Monday, June 12, 2017

City of the Future, top diversity, real livability, downtown's non-issues, declining transit, and more

I'm back from CA with this week's items, including my own comments:
"In some cases, the decline in bus ridership more than made up for increases in rail ridership. Phoenix light-rail ridership grew by 10.6 percent, but for every light-rail rider gained, Phoenix transit lost nearly four bus riders. Los Angeles light-rail ridership grew by 8.7 percent, but for every light-rail rider gained, Los Angeles lost nearly six bus riders. Ridership on Nashville’s Music City Star grew by 2.6 percent, but the city lost more than 30 bus riders for every new rail rider. Denver opened a new rail line to the airport but lost more than 1-1/2 bus riders for every rail rider gained. Charlotte lost more than 15 bus riders per new rail rider, while Portland lost nearly 2 bus riders per new light-rail rider. 
Other major rail systems couldn’t even record gains. Washington’s Metrorail fell by 10.4 percent; Atlanta fell by 4.7 percent; and the biggest shock of all, New York City subways fell by 0.8 percent. Heavy-rail ridership also feel in in Baltimore (-13.2%), Chicago (-1.3%), Miami (-3.8%), and Philadelphia (-4.5%), among other places.
...
Light-rail ridership declined in, among other places, Buffalo (-6.1%), Cleveland (-4.7%), Dallas (-1.7%), Minneapolis (-0.2%), Philadelphia (-6.0%), Pittsburgh (-4.3%), St. Louis (-4.6%), and Sacramento (-3.5%). Commuter-rail ridership fell in Albuquerque (-7.7%), Austin (-3.5%), Dallas-Ft. Worth (-6.1%), Los Angeles (-4.3%), Maryland (-1.9%), Miami (-1.6%), Orlando (-8.5%), and Philadelphia (-5.9%), among other places. 

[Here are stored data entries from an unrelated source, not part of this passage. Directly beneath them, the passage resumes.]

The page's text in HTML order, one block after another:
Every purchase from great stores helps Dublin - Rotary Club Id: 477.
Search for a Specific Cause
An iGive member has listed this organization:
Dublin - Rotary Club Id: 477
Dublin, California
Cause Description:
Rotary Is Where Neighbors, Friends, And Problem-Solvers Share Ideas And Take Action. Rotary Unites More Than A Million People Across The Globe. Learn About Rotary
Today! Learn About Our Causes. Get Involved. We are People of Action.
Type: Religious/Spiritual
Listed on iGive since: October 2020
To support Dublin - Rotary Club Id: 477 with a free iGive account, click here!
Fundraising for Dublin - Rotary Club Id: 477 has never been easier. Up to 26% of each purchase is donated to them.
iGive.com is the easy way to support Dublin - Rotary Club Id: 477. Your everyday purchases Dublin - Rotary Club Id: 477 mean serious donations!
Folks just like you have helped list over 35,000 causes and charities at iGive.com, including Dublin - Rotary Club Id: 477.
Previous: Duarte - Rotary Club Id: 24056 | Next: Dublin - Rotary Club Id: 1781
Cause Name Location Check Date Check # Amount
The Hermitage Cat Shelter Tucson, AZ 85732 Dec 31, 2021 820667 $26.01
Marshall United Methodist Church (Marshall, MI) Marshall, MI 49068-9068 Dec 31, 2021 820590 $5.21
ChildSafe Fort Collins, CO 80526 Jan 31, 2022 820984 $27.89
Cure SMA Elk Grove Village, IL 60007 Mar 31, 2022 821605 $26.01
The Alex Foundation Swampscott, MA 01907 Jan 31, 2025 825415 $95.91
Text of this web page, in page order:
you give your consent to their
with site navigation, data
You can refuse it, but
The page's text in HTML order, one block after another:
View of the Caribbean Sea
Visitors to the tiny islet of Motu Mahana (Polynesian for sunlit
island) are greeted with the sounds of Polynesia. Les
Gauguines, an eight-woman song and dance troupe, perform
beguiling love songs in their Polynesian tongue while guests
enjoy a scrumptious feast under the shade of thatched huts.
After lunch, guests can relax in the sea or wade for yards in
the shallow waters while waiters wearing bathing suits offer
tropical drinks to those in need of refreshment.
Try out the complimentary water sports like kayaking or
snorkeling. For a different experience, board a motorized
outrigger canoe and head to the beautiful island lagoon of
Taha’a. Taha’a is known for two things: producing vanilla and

Salt Lake City has been getting more federal transit funding per capita than any other urban area, but the region seems to be losing its bet on light rail and commuter rail. Except for paratransit, every mode of transit in the region declined. The same thing happened in Dallas-Ft. Worth, which has built more light rail than any region in the country. Transit in San Jose, home of one of the nation’s worst-managed transit agencies, took a real nosedive, losing 10.0 percent of light-rail riders and 8.5 percent of bus riders."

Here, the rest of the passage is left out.